Other H.R. 1 components mentioned included:

  • State directed payments;
  • Federal payments to prohibited entities; 
  • HCBS expansion, waiving of erroneous payments;
  • Verification systems, disenrollment;
  • Continuous eligibility for caretakers; and  
  • Residency checks for other states.

KDHE staff discussed mobile anesthesia restrictions from Medicaid positions for Certified Registered Nurse Anesthetists, and treatment in place model with Emergency Medical Services reimbursement. Osterlund did include a response to the OIG Audit on prior authorization that highlighted that KanCare 3.0 MCO contracts require regular review for utilization management or a mini-audit. The agency said a review of services that could have Prior Authorization removed include:

  • Services under $1,000 that benefit member, provider, state and MCO; and
  • Services that trend around 90 percent approval. 

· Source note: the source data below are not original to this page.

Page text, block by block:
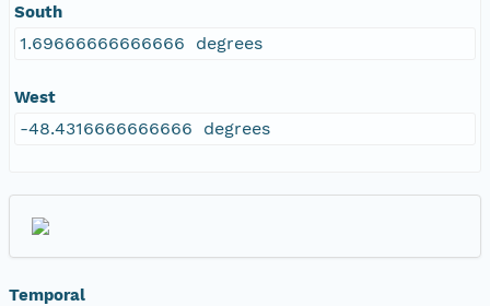
South
1.69666666666666 degrees
West
-48.4316666666666 degrees
Temporal
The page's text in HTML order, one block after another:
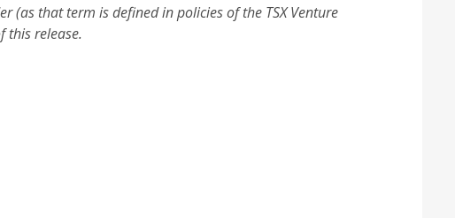
(as that term is defined in policies of the TSX Venture
this release.
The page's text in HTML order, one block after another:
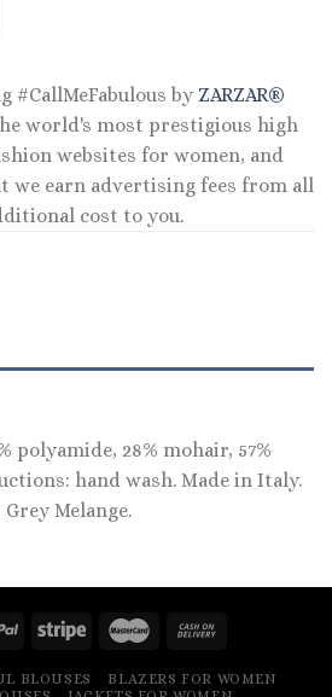
by ZARZAR®
world's most prestigious high
websites for women, and
we earn advertising fees from all
cost to you.
polyamide, 28% mohair, 57%
hand wash. Made in Italy.
Melange.
BLOUSES
BLAZERS FOR WOMEN
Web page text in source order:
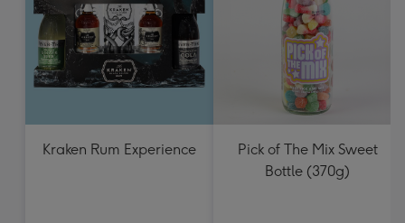
Kraken Rum Experience
Pick of The Mix Sweet
Bottle (370g)
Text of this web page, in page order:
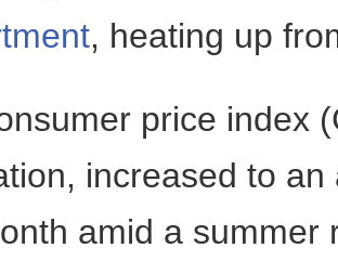
, heating up
price index
increased to
amid a summer
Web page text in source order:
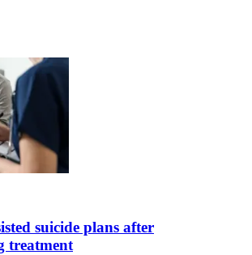
suicide plans after
treatment
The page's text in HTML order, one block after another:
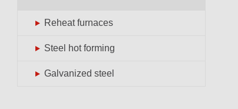
Reheat furnaces
Steel hot forming
Galvanized steel
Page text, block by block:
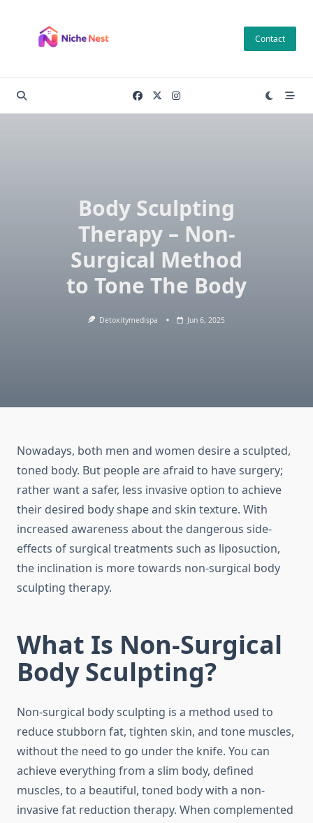
content
Contact
Body Sculpting
Therapy – Non-
Surgical Method
to Tone The Body
Detoxitymedispa Jun 6, 2025
Nowadays, both men and women desire a sculpted,
toned body. But people are afraid to have surgery;
rather want a safer, less invasive option to achieve
their desired body shape and skin texture. With
increased awareness about the dangerous side-
effects of surgical treatments such as liposuction,
the inclination is more towards non-surgical body
sculpting therapy.
What Is Non-Surgical
Body Sculpting?
Non-surgical body sculpting is a method used to
reduce stubborn fat, tighten skin, and tone muscles,
without the need to go under the knife. You can
achieve everything from a slim body, defined
muscles, to a beautiful, toned body with a non-
invasive fat reduction therapy. When complemented
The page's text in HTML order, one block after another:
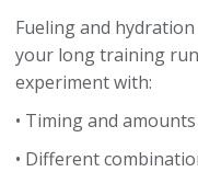
Fueling and
your long training
experiment with:
• Timing and
• Different
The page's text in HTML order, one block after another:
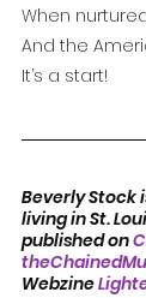
When
And the
It’s a start!
Beverly Stock
living in St.
published on
Webzine

KDHE staff are now doing their first on-site audit review for program integrity with focus on:

  • Compliance with state and federal coverage policies;
  • Early and periodic screenings, diagnostic and treatments reporting;
  • In-lieu-of-services reporting;
  • Home health; and
  • Durable medical equipment. 

The committee heard KDHE is considering a DME policy update to address rental caps, and reimbursement rates for DME services that currently manually priced.

The Kansas Department of Aging and Disability Services also provided updates to the committee. The agency reported on contract staffing at state hospitals and reimbursements for patients awaiting state hospital admission including a total of $3.3 million in pay outs to hospitals and counties to patient observation and transportation costs. The committee also heard from the agency on surveyor positions that are vacant,  salary and benefits, rural emergency hospitals and skilled nursing facility licensing.  

The committee next heard from organizations and individuals throughout the afternoon.  The committee will meet again tomorrow, Oct. 14.